The oppositional forces of so much new, (and big) data counterbalanced by legacy processes, reporting and silos has not only increased the pace but also created a myopia about other insights, making the effectiveness of creative, strategy, and media harder to discern.

So, how do we stop the wheel, how do we find and deliver insights that drive better marketing decisions and open the door to meaningful connections with our audiences?  In this sea of complexity, we should start with the simple and straightforward pillar of impact.

All data about the strength and effectiveness of our advertising must come down to impact. Put more simply, good advertising is seen by a receptive audience and it changes their attitudes and/or behavior. When data no longer provides those insights – we have to ask if we are advancing a campaign or simply taking another lap on the wheel?

It may sound simple but what we find is that marketers still struggle to translate big data into meaningful insights. Last year, in Kantar Millward Brown’s Getting Digital Right study, we asked marketers to rate their confidence in their organization’s use of big data — only 41% of marketers stated that they were confident in their organizations use of big data.
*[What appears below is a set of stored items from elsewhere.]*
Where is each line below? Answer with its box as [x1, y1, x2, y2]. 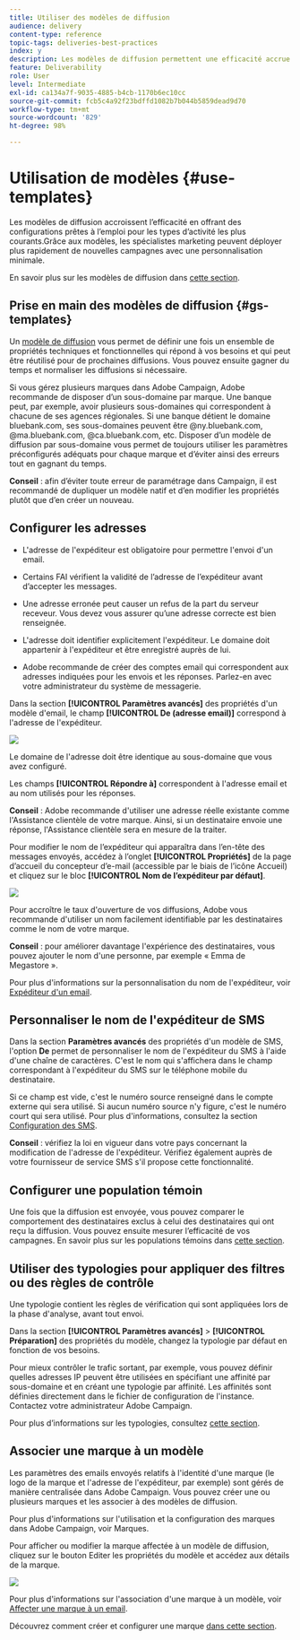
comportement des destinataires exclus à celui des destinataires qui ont [9, 1216, 275, 1227]
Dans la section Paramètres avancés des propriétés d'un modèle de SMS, [9, 1037, 284, 1047]
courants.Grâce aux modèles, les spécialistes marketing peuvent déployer [9, 235, 282, 247]
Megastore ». [9, 959, 58, 970]
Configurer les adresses [9, 521, 147, 536]
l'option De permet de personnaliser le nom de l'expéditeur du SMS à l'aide [9, 1046, 287, 1056]
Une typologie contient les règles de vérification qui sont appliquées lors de [9, 1299, 288, 1309]
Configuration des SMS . [9, 1120, 98, 1131]
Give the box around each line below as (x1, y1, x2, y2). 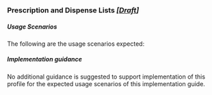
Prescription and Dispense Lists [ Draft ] (7, 5, 140, 15)
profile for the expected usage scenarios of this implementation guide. (7, 79, 205, 87)
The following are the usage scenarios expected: (7, 40, 145, 48)
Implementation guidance (7, 55, 82, 64)
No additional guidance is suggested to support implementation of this (7, 72, 206, 81)
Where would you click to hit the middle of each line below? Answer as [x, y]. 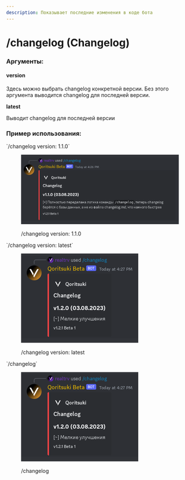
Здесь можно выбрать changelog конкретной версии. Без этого [87, 89]
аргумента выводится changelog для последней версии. [78, 95]
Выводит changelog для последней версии [61, 118]
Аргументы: [25, 61]
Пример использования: [44, 133]
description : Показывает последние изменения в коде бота [79, 12]
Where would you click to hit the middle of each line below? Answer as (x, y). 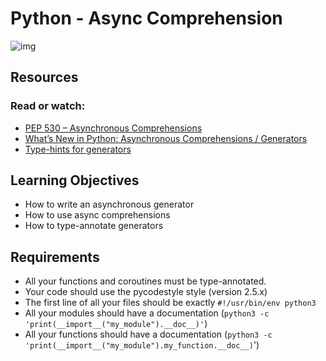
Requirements (55, 257)
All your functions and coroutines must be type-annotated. (145, 281)
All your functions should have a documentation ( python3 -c (148, 334)
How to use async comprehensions (97, 215)
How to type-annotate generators (94, 226)
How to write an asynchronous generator (109, 204)
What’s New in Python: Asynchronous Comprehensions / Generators (166, 138)
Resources (44, 77)
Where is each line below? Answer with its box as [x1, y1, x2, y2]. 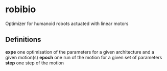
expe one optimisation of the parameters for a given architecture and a [5, 49, 155, 55]
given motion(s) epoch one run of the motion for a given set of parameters [5, 54, 162, 60]
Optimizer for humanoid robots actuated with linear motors [5, 20, 129, 27]
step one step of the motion [5, 60, 64, 66]
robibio [5, 4, 36, 15]
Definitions [5, 35, 41, 44]
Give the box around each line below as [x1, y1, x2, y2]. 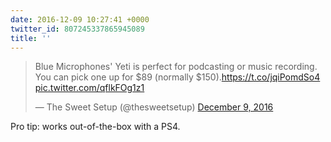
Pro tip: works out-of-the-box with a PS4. [10, 121, 181, 133]
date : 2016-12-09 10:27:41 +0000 [10, 14, 150, 25]
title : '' [10, 33, 52, 43]
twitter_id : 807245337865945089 [10, 24, 145, 34]
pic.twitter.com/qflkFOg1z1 [34, 82, 145, 94]
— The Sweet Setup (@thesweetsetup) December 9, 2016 [34, 101, 274, 113]
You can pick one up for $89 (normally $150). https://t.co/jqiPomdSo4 [34, 71, 321, 83]
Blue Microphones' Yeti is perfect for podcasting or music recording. [34, 61, 318, 73]

And that same uncertainty, despite endless reports, models and protocols, also dimmed their confidence in their media mix, with only 32% of advertisers, stating that their organization had the optimal mix.

Impact requires laser-like precision on the target outcome and the data to answer the question of whether the outcome was achieved or missed.

Nowhere are marketers more eager to shift to measuring impact than in TV advertising. For years, TV has defended itself against ever larger, more encroaching digital spending by praising its broad reach or ability to better inspire through a bigger screen or a more relaxed mindset.

Nonetheless, marketers and insights professional have been stuck on the hamster wheel of delivery reports and TV has struggled to put data behind its salience or ability to advance the consumer journey.

At many companies, the silos of advertising persisted with digital insights teams focusing on their more granular behavioral and conversion metrics and TV insights teams focusing on their audience data. But in between both of these silos, exists the possibility to truly address advertising’s effectiveness and the creative and media strategies to make it better – impact.

Marketers can do this by converting big data, made possible by the digitization of television viewing via Smart TVs, into granular insights that address creative concepts, media strategies and audience targets.

At least, in regards to television effectiveness measurement, there has never been a better time to hop off of the hamster wheel and pause to reevaluate not only whether an ad campaign reached the right people but also whether it changed their attitudes and behaviors. Marketers can now pause and zero in on the outcomes that will have specific and lasting value for their brands.